** Data for analysis **
---*---
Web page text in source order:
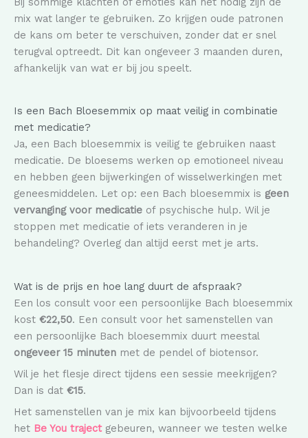
mix wat langer te gebruiken. Zo krijgen oude patronen
de kans om beter te verschuiven, zonder dat er snel
terugval optreedt. Dit kan ongeveer 3 maanden duren,
afhankelijk van wat er bij jou speelt.
Is een Bach Bloesemmix op maat veilig in combinatie
met medicatie?
Ja, een Bach bloesemmix is veilig te gebruiken naast
medicatie. De bloesems werken op emotioneel niveau
en hebben geen bijwerkingen of wisselwerkingen met
geneesmiddelen. Let op: een Bach bloesemmix is geen
vervanging voor medicatie of psychische hulp. Wil je
stoppen met medicatie of iets veranderen in je
behandeling? Overleg dan altijd eerst met je arts.
Wat is de prijs en hoe lang duurt de afspraak?
Een los consult voor een persoonlijke Bach bloesemmix
kost €22,50. Een consult voor het samenstellen van
een persoonlijke Bach bloesemmix duurt meestal
ongeveer 15 minuten met de pendel of biotensor.
Wil je het flesje direct tijdens een sessie meekrijgen?
Dan is dat €15.
Het samenstellen van je mix kan bijvoorbeeld tijdens
het Be You traject gebeuren, wanneer we testen welke
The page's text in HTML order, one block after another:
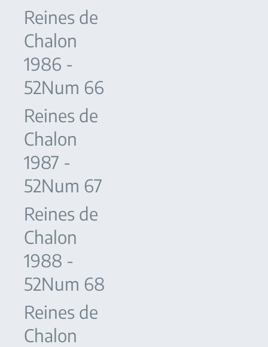
Reines de
Chalon
1986 -
52Num 66
Reines de
Chalon
1987 -
52Num 67
Reines de
Chalon
1988 -
52Num 68
Reines de
Chalon
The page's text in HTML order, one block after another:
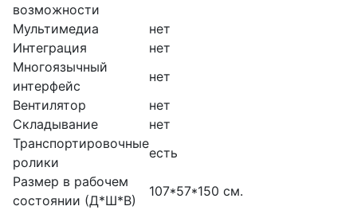
возможности
Мультимедиа
нет
Интеграция
нет
Многоязычный
интерфейс
нет
Вентилятор
нет
Складывание
нет
Транспортировочные
ролики
есть
Размер в рабочем
состоянии (Д*Ш*В)
107*57*150 см.
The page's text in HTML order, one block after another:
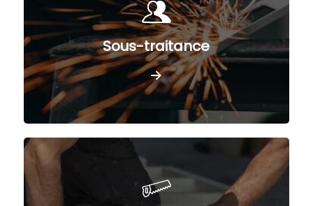
Sous-traitance
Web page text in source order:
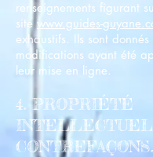
renseignements figurant
site www.guides-
exhaustifs. Ils sont
modifications ayant été
leur mise en ligne.
4. PROPRIÉTÉ
CONTREFAÇONS.
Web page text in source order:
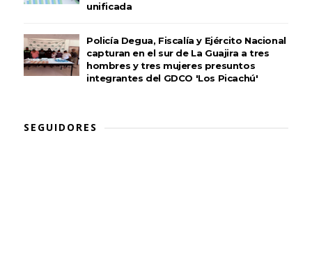
unificada
Policía Degua, Fiscalía y Ejército Nacional
capturan en el sur de La Guajira a tres
hombres y tres mujeres presuntos
integrantes del GDCO 'Los Picachú'
SEGUIDORES
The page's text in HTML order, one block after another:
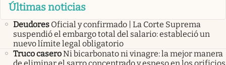
Últimas noticias
Deudores Oficial y confirmado | La Corte Suprema
suspendió el embargo total del salario: estableció un
nuevo límite legal obligatorio
Truco caseroNi bicarbonato ni vinagre: la mejor manera
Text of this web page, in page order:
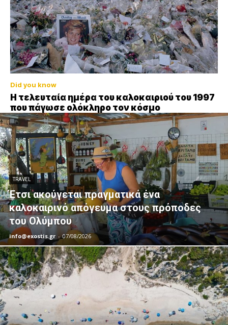
Did you know
Η τελευταία ημέρα του καλοκαιριού του 1997
που πάγωσε ολόκληρο τον κόσμο
TRAVEL
Έτσι ακούγεται πραγματικά ένα
καλοκαιρινό απόγευμα στους πρόποδες
του Ολύμπου
info@exostis.gr - 07/08/2026
---*---
** Your objective **
No picture is to be printed. Output exactly the lines above from the line containing "возможности" through the line containing "hombres y tres mujeres presuntos".

** Exercise answer **
возможности
Мультимедиа
нет
Интеграция
нет
Многоязычный
интерфейс
нет
Вентилятор
нет
Складывание
нет
Транспортировочные
ролики
есть
Размер в рабочем
состоянии (Д*Ш*В)
107*57*150 см.
The page's text in HTML order, one block after another:
Sous-traitance
Web page text in source order:
renseignements figurant
site www.guides-
exhaustifs. Ils sont
modifications ayant été
leur mise en ligne.
4. PROPRIÉTÉ
CONTREFAÇONS.
Web page text in source order:
unificada
Policía Degua, Fiscalía y Ejército Nacional
capturan en el sur de La Guajira a tres
hombres y tres mujeres presuntos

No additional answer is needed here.